[Stored entries]
-- Opening Marker --

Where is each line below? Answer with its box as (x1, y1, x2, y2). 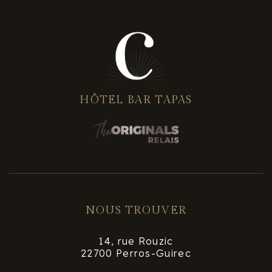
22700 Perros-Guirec (81, 246, 191, 259)
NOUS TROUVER (85, 203, 187, 217)
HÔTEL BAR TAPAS (80, 93, 192, 107)
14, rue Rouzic (98, 234, 174, 247)

-- Closing Marker --

Try it
Although the records include pictures, output only their text, exactly and completely.

Written answer
Where is each line below? Answer with its box as (x1, y1, x2, y2). 
22700 Perros-Guirec (81, 246, 191, 259)
NOUS TROUVER (85, 203, 187, 217)
HÔTEL BAR TAPAS (80, 93, 192, 107)
14, rue Rouzic (98, 234, 174, 247)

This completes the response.